Content starts

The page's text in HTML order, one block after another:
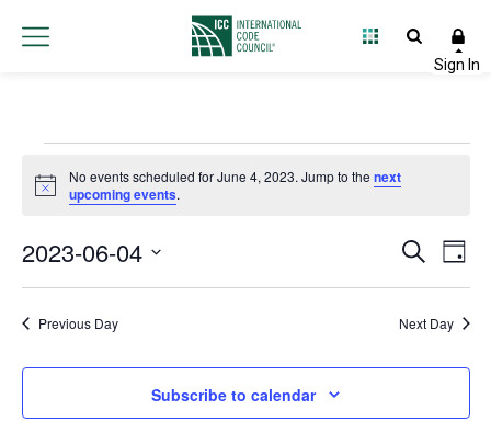
Events
for
June
4,
2023
Notice
No events scheduled for June 4, 2023. Jump to the next
upcoming events.
and
Views
Search
Day
2023-06-04
Previous Day Next Day
Subscribe to calendar
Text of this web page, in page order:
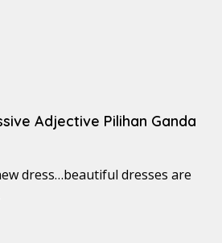
Adjective Pilihan Ganda
dress…beautiful dresses are
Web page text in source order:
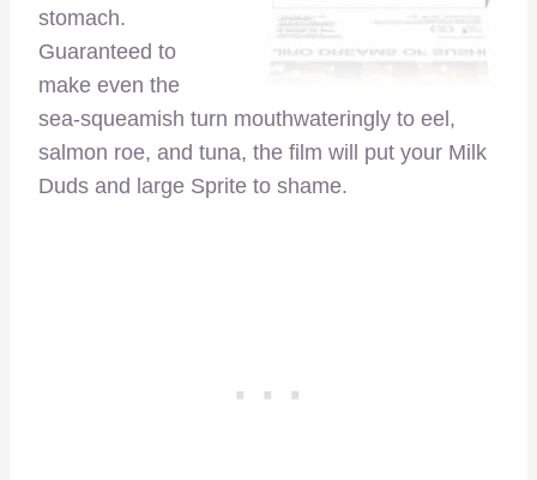
stomach.
Guaranteed to
make even the
sea-squeamish turn mouthwateringly to eel,
salmon roe, and tuna, the film will put your Milk
Duds and large Sprite to shame.
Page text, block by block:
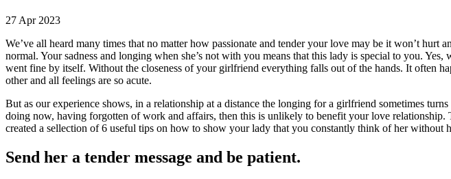
27 Apr 2023
We’ve all heard many times that no matter how passionate and tender your love may be it won’t
normal. Your sadness and longing when she’s not with you means that this lady is special to you.
went fine by itself. Without the closeness of your girlfriend everything falls out of the hands. It often
other and all feelings are so acute.
But as our experience shows, in a relationship at a distance the longing for a girlfriend sometimes
doing now, having forgotten of work and affairs, then this is unlikely to benefit your love
created a sellection of 6 useful tips on how to show your lady that you constantly think of her without
Send her a tender message and be patient.
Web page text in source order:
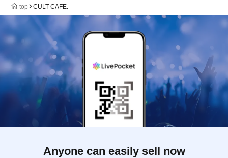
top CULT CAFE.
Anyone can easily sell now
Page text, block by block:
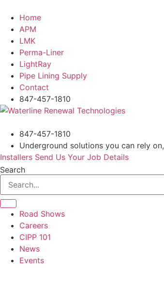
content
Home
APM
LMK
Perma-Liner
LightRay
Pipe Lining Supply
Contact
847-457-1810
847-457-1810
Underground solutions you can rely on,
Installers Send Us Your Job Details
Search
Road Shows
Careers
CIPP 101
News
Events
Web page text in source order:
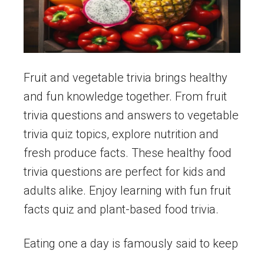
Fruit and vegetable trivia brings healthy
and fun knowledge together. From fruit
trivia questions and answers to vegetable
trivia quiz topics, explore nutrition and
fresh produce facts. These healthy food
trivia questions are perfect for kids and
adults alike. Enjoy learning with fun fruit
facts quiz and plant-based food trivia.
Eating one a day is famously said to keep
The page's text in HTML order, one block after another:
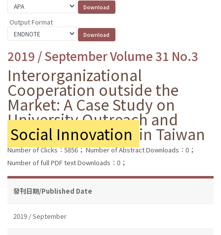
Output Format
2019 / September Volume 31 No.3
Interorganizational
Cooperation outside the
Market: A Case Study on
University Outreach and
Social Innovation in Taiwan
Number of Clicks：5856；Number of Abstract Downloads：0；
Number of full PDF text Downloads：0；
發刊日期/Published Date
2019 / September
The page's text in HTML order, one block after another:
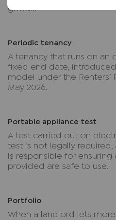
goods.
Periodic tenancy
A tenancy that runs on an
fixed end date,
model under the Renters’
May 2026.
Portable appliance test
A test carried out on
test is not legally
is responsible for ensuring
provided are safe to use.
Portfolio
When a landlord lets
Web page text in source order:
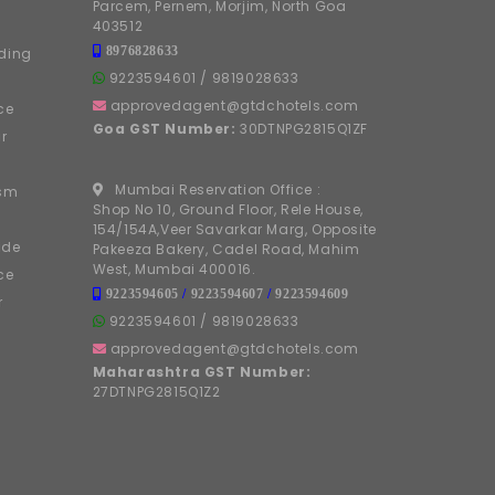
Parcem, Pernem, Morjim, North Goa
403512
8976828633
9223594601 / 9819028633
approvedagent@gtdchotels.com
Goa GST Number: 30DTNPG2815Q1ZF
Mumbai Reservation Office :
Shop No 10, Ground Floor, Rele House,
154/154A,Veer Savarkar Marg, Opposite
Pakeeza Bakery, Cadel Road, Mahim
West, Mumbai 400016.
9223594605 / 9223594607 /9223594609
9223594601 / 9819028633
approvedagent@gtdchotels.com
Maharashtra GST Number:
27DTNPG2815Q1Z2
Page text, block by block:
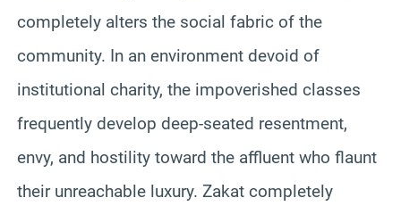
completely alters the social fabric of the
community. In an environment devoid of
institutional charity, the impoverished classes
frequently develop deep-seated resentment,
envy, and hostility toward the affluent who flaunt
their unreachable luxury. Zakat completely
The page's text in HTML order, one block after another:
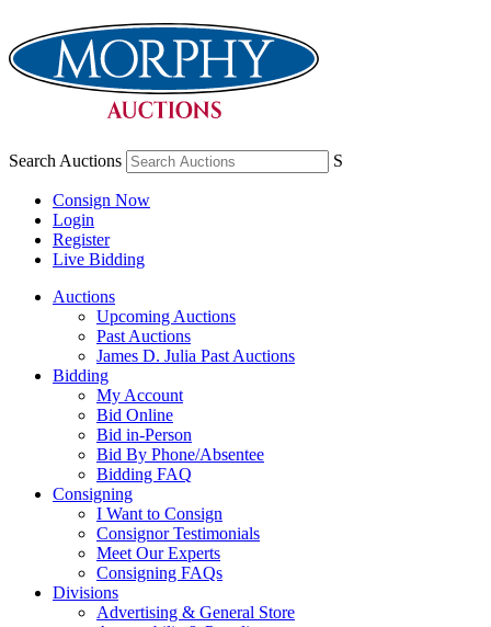
Search Auctions S
Consign Now
Login
Register
Live Bidding
Auctions
Upcoming Auctions
Past Auctions
James D. Julia Past Auctions
Bidding
My Account
Bid Online
Bid in-Person
Bid By Phone/Absentee
Bidding FAQ
Consigning
I Want to Consign
Consignor Testimonials
Meet Our Experts
Consigning FAQs
Divisions
Advertising & General Store
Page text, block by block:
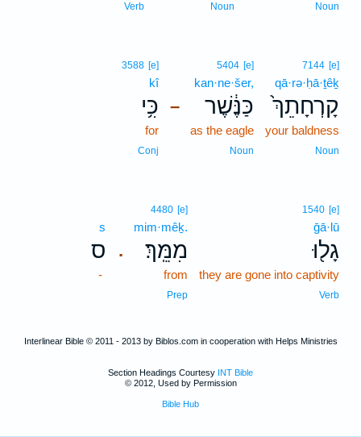
Noun
Noun
Verb
7144 [e]
qā·rə·ḥā·ṯêḵ
קָרְחָתֵךְ֙
your baldness
Noun
–
5404 [e]
kan·ne·šer,
כַּנֶּ֔שֶׁר
as the eagle
Noun
3588 [e]
kî
כִּ֥י
for
Conj
1540 [e]
ḡā·lū
גָל֖וּ
they are gone into captivity
Verb
.
4480 [e]
mim·mêḵ.
מִמֵּֽךְ׃
from
Prep
s
ס
-
Interlinear Bible © 2011 - 2013 by Biblos.com in cooperation with Helps Ministries
Section Headings Courtesy INT Bible
© 2012, Used by Permission
Bible Hub
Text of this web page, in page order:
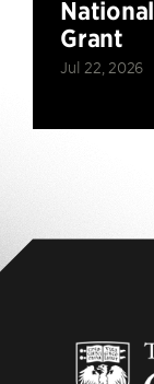
Grant
Jul 22, 2026
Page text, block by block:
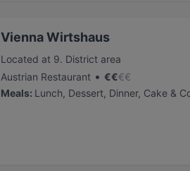
Vienna Wirtshaus
Located at 9. District area
Austrian Restaurant • €€€€
Meals: Lunch, Dessert, Dinner, Cake &
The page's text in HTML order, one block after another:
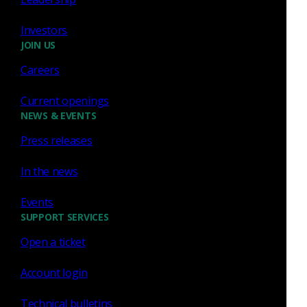
Investors
JOIN US
Careers
Current openings
NEWS & EVENTS
Press releases
In the news
Events
SUPPORT SERVICES
Open a ticket
Account login
Technical bulletins
Zeek
encrypted traffic through
Zeek logs
alternative ways to analyze encrypted HTTP
Richard Bejtlich
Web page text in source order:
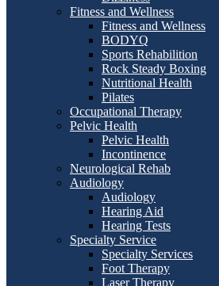
Fitness and Wellness
Fitness and Wellness
BODYQ
Sports Rehabilition
Rock Steady Boxing
Nutritional Health
Pilates
Occupational Therapy
Pelvic Health
Pelvic Health
Incontinence
Neurological Rehab
Audiology
Audiology
Hearing Aid
Hearing Tests
Specialty Service
Specialty Services
Foot Therapy
Laser Therapy
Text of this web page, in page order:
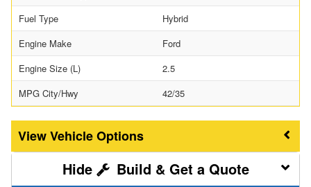
Fuel Type
Hybrid
Engine Make
Ford
Engine Size (L)
2.5
MPG City/Hwy
42/35
Vehicle Options
Build & Get a Quote
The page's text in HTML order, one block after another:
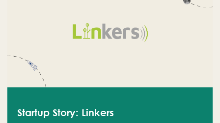
Startup Story: Linkers

Content ends

**TO DO:** The listing above must be restated word for word. Its pictures are to be left out.

**RESPONSE BELOW:**
The page's text in HTML order, one block after another:
Events
for
June
4,
2023
Notice
No events scheduled for June 4, 2023. Jump to the next
upcoming events.
and
Views
Search
Day
2023-06-04
Previous Day Next Day
Subscribe to calendar
Text of this web page, in page order:
Adjective Pilihan Ganda
dress…beautiful dresses are
Web page text in source order:
stomach.
Guaranteed to
make even the
sea-squeamish turn mouthwateringly to eel,
salmon roe, and tuna, the film will put your Milk
Duds and large Sprite to shame.
Page text, block by block:
27 Apr 2023
We’ve all heard many times that no matter how passionate and tender your love may be it won’t
normal. Your sadness and longing when she’s not with you means that this lady is special to you.
went fine by itself. Without the closeness of your girlfriend everything falls out of the hands. It often
other and all feelings are so acute.
But as our experience shows, in a relationship at a distance the longing for a girlfriend sometimes
doing now, having forgotten of work and affairs, then this is unlikely to benefit your love
created a sellection of 6 useful tips on how to show your lady that you constantly think of her without
Send her a tender message and be patient.
Web page text in source order:
top CULT CAFE.
Anyone can easily sell now
Page text, block by block:
content
Home
APM
LMK
Perma-Liner
LightRay
Pipe Lining Supply
Contact
847-457-1810
847-457-1810
Underground solutions you can rely on,
Installers Send Us Your Job Details
Search
Road Shows
Careers
CIPP 101
News
Events
Web page text in source order:
Fruit and vegetable trivia brings healthy
and fun knowledge together. From fruit
trivia questions and answers to vegetable
trivia quiz topics, explore nutrition and
fresh produce facts. These healthy food
trivia questions are perfect for kids and
adults alike. Enjoy learning with fun fruit
facts quiz and plant-based food trivia.
Eating one a day is famously said to keep
The page's text in HTML order, one block after another:
Output Format
2019 / September Volume 31 No.3
Interorganizational
Cooperation outside the
Market: A Case Study on
University Outreach and
Social Innovation in Taiwan
Number of Clicks：5856；Number of Abstract Downloads：0；
Number of full PDF text Downloads：0；
發刊日期/Published Date
2019 / September
The page's text in HTML order, one block after another:
goods.
Periodic tenancy
A tenancy that runs on an
fixed end date,
model under the Renters’
May 2026.
Portable appliance test
A test carried out on
test is not legally
is responsible for ensuring
provided are safe to use.
Portfolio
When a landlord lets
Web page text in source order:
Parcem, Pernem, Morjim, North Goa
403512
8976828633
9223594601 / 9819028633
approvedagent@gtdchotels.com
Goa GST Number: 30DTNPG2815Q1ZF
Mumbai Reservation Office :
Shop No 10, Ground Floor, Rele House,
154/154A,Veer Savarkar Marg, Opposite
Pakeeza Bakery, Cadel Road, Mahim
West, Mumbai 400016.
9223594605 / 9223594607 /9223594609
9223594601 / 9819028633
approvedagent@gtdchotels.com
Maharashtra GST Number:
27DTNPG2815Q1Z2
Page text, block by block:
completely alters the social fabric of the
community. In an environment devoid of
institutional charity, the impoverished classes
frequently develop deep-seated resentment,
envy, and hostility toward the affluent who flaunt
their unreachable luxury. Zakat completely
The page's text in HTML order, one block after another:
Search Auctions S
Consign Now
Login
Register
Live Bidding
Auctions
Upcoming Auctions
Past Auctions
James D. Julia Past Auctions
Bidding
My Account
Bid Online
Bid in-Person
Bid By Phone/Absentee
Bidding FAQ
Consigning
I Want to Consign
Consignor Testimonials
Meet Our Experts
Consigning FAQs
Divisions
Advertising & General Store
Page text, block by block:
Noun
Noun
Verb
7144 [e]
qā·rə·ḥā·ṯêḵ
קָרְחָתֵךְ֙
your baldness
Noun
–
5404 [e]
kan·ne·šer,
כַּנֶּ֔שֶׁר
as the eagle
Noun
3588 [e]
kî
כִּ֥י
for
Conj
1540 [e]
ḡā·lū
גָל֖וּ
they are gone into captivity
Verb
.
4480 [e]
mim·mêḵ.
מִמֵּֽךְ׃
from
Prep
s
ס
-
Interlinear Bible © 2011 - 2013 by Biblos.com in cooperation with Helps Ministries
Section Headings Courtesy INT Bible
© 2012, Used by Permission
Bible Hub
Text of this web page, in page order:
Grant
Jul 22, 2026
Page text, block by block:
Vienna Wirtshaus
Located at 9. District area
Austrian Restaurant • €€€€
Meals: Lunch, Dessert, Dinner, Cake &
The page's text in HTML order, one block after another:
Investors
JOIN US
Careers
Current openings
NEWS & EVENTS
Press releases
In the news
Events
SUPPORT SERVICES
Open a ticket
Account login
Technical bulletins
Zeek
encrypted traffic through
Zeek logs
alternative ways to analyze encrypted HTTP
Richard Bejtlich
Web page text in source order:
Fitness and Wellness
Fitness and Wellness
BODYQ
Sports Rehabilition
Rock Steady Boxing
Nutritional Health
Pilates
Occupational Therapy
Pelvic Health
Pelvic Health
Incontinence
Neurological Rehab
Audiology
Audiology
Hearing Aid
Hearing Tests
Specialty Service
Specialty Services
Foot Therapy
Laser Therapy
Text of this web page, in page order:
Fuel Type
Hybrid
Engine Make
Ford
Engine Size (L)
2.5
MPG City/Hwy
42/35
Vehicle Options
Build & Get a Quote
The page's text in HTML order, one block after another:
Startup Story: Linkers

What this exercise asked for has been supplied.